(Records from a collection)

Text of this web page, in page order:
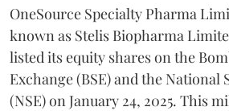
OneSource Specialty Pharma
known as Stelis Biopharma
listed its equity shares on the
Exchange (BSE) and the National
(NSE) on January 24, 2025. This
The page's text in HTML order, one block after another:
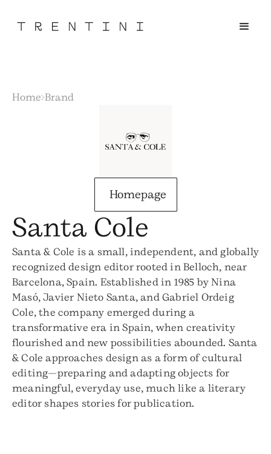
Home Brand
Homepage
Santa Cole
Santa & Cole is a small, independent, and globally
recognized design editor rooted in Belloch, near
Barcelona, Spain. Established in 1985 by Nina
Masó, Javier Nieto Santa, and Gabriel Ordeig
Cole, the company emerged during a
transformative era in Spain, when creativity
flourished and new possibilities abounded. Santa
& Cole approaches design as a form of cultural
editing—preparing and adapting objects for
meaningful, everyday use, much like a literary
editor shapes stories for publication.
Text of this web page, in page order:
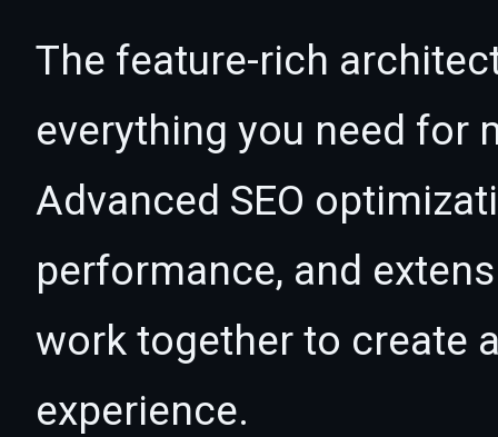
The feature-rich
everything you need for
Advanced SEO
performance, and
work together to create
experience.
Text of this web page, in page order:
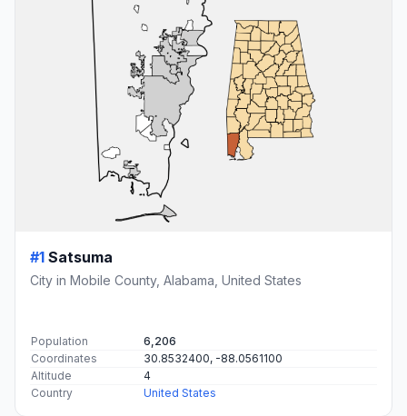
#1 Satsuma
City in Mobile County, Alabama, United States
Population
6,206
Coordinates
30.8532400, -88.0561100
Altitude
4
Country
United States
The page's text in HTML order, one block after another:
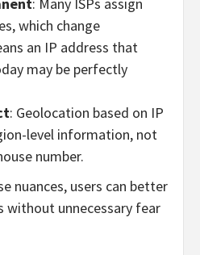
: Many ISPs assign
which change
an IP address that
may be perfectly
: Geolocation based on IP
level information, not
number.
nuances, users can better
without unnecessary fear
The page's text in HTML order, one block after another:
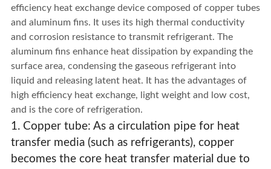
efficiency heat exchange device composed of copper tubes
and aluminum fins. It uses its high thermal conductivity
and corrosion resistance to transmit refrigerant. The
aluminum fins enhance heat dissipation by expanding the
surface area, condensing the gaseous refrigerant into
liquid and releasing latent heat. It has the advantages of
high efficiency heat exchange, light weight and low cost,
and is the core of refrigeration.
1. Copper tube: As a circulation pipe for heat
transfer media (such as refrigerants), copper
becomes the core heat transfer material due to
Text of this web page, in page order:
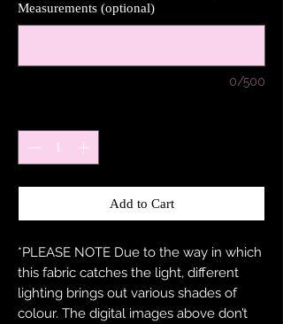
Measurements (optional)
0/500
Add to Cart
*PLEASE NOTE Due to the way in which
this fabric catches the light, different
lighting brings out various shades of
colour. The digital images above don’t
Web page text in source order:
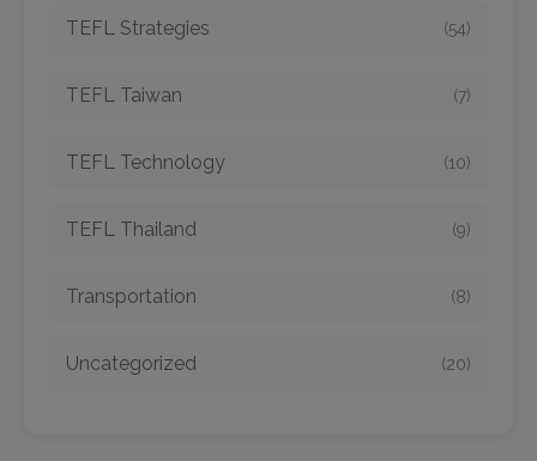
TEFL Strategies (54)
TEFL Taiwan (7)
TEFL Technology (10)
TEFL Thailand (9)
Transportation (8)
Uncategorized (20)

Task statement:
If pictures appear in the data, omit them and copy all other parts exactly.

Exercise response:
Text of this web page, in page order:
OneSource Specialty Pharma
known as Stelis Biopharma
listed its equity shares on the
Exchange (BSE) and the National
(NSE) on January 24, 2025. This
The page's text in HTML order, one block after another:
Home Brand
Homepage
Santa Cole
Santa & Cole is a small, independent, and globally
recognized design editor rooted in Belloch, near
Barcelona, Spain. Established in 1985 by Nina
Masó, Javier Nieto Santa, and Gabriel Ordeig
Cole, the company emerged during a
transformative era in Spain, when creativity
flourished and new possibilities abounded. Santa
& Cole approaches design as a form of cultural
editing—preparing and adapting objects for
meaningful, everyday use, much like a literary
editor shapes stories for publication.
Text of this web page, in page order:
The feature-rich
everything you need for
Advanced SEO
performance, and
work together to create
experience.
Text of this web page, in page order:
#1 Satsuma
City in Mobile County, Alabama, United States
Population
6,206
Coordinates
30.8532400, -88.0561100
Altitude
4
Country
United States
The page's text in HTML order, one block after another:
: Many ISPs assign
which change
an IP address that
may be perfectly
: Geolocation based on IP
level information, not
number.
nuances, users can better
without unnecessary fear
The page's text in HTML order, one block after another:
efficiency heat exchange device composed of copper tubes
and aluminum fins. It uses its high thermal conductivity
and corrosion resistance to transmit refrigerant. The
aluminum fins enhance heat dissipation by expanding the
surface area, condensing the gaseous refrigerant into
liquid and releasing latent heat. It has the advantages of
high efficiency heat exchange, light weight and low cost,
and is the core of refrigeration.
1. Copper tube: As a circulation pipe for heat
transfer media (such as refrigerants), copper
becomes the core heat transfer material due to
Text of this web page, in page order:
Measurements (optional)
0/500
Add to Cart
*PLEASE NOTE Due to the way in which
this fabric catches the light, different
lighting brings out various shades of
colour. The digital images above don’t
Web page text in source order:
TEFL Strategies (54)
TEFL Taiwan (7)
TEFL Technology (10)
TEFL Thailand (9)
Transportation (8)
Uncategorized (20)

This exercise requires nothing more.